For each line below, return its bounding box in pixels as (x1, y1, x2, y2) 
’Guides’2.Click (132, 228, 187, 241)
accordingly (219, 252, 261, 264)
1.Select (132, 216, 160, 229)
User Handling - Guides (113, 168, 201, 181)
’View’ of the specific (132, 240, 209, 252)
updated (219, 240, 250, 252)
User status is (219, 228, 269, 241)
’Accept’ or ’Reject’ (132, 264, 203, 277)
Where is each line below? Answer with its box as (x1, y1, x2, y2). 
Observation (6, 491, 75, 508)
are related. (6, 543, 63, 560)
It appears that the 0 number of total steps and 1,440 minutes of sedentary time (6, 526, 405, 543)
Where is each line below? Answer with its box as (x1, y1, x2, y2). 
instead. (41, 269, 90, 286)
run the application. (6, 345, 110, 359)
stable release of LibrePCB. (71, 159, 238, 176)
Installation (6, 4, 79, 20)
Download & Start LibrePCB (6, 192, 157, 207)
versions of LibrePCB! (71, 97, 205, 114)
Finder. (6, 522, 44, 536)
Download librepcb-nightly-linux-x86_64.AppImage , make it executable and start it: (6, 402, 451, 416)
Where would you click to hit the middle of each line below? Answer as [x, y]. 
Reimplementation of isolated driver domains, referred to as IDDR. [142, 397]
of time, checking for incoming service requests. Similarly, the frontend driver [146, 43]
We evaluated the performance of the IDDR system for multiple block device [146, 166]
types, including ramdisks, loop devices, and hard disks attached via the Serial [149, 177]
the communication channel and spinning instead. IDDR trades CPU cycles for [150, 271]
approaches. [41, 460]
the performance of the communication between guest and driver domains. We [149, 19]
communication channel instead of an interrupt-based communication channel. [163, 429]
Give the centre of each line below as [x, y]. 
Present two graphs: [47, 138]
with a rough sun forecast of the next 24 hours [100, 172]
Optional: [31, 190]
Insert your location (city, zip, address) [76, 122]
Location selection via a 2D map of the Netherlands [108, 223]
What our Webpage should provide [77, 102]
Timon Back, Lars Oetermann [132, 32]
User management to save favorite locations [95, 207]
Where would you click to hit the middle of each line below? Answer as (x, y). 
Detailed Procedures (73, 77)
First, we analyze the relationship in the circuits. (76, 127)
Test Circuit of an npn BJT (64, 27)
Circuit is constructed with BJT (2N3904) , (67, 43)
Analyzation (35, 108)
☆ ☆ ☆ ☆
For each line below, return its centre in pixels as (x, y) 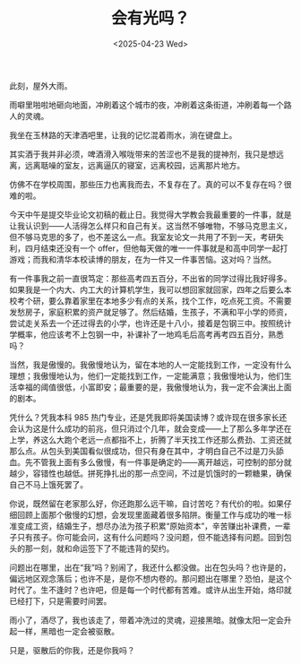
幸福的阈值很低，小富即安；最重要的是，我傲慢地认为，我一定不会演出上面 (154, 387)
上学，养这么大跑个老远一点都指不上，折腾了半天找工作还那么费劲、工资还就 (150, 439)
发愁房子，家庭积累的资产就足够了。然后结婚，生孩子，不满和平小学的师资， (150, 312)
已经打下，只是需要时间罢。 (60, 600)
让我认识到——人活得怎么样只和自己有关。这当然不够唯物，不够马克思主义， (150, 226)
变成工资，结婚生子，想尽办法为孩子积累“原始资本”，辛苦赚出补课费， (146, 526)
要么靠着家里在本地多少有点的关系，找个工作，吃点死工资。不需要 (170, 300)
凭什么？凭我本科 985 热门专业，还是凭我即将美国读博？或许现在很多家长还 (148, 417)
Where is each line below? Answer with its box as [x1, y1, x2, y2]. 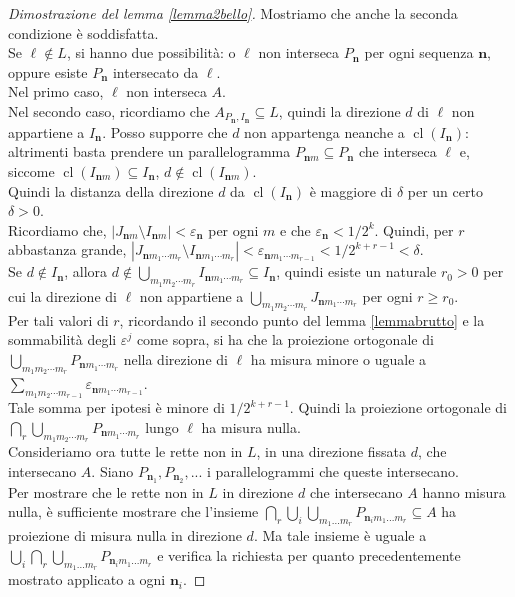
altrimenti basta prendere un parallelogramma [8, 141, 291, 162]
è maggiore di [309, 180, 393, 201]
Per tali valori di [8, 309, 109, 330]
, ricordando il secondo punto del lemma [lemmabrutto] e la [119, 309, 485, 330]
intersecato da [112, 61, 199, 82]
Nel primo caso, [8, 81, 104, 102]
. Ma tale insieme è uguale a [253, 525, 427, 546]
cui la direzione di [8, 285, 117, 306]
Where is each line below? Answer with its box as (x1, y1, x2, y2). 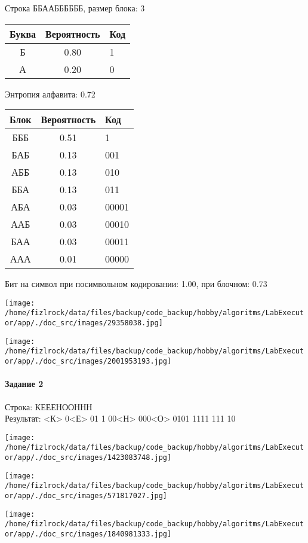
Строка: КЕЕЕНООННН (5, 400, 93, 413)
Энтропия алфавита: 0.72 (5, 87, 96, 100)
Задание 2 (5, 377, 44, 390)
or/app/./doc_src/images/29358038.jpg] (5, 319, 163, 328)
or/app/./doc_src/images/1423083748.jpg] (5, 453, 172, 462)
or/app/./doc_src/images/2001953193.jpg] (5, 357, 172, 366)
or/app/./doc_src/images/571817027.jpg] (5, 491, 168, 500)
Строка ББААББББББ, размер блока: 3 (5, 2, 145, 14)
☆ ☆ ☆ ☆
## ACTIVITY
Above are the records; copy exactly the lines from the line with "versions of LibrePCB! (71, 97, 205, 114)" through the line with "Reimplementation of isolated", both included.

## OUTPUT
versions of LibrePCB! (71, 97, 205, 114)
Finder. (6, 522, 44, 536)
Download librepcb-nightly-linux-x86_64.AppImage , make it executable and start it: (6, 402, 451, 416)
Where would you click to hit the middle of each line below? Answer as [x, y]. 
Reimplementation of isolated driver domains, referred to as IDDR. [142, 397]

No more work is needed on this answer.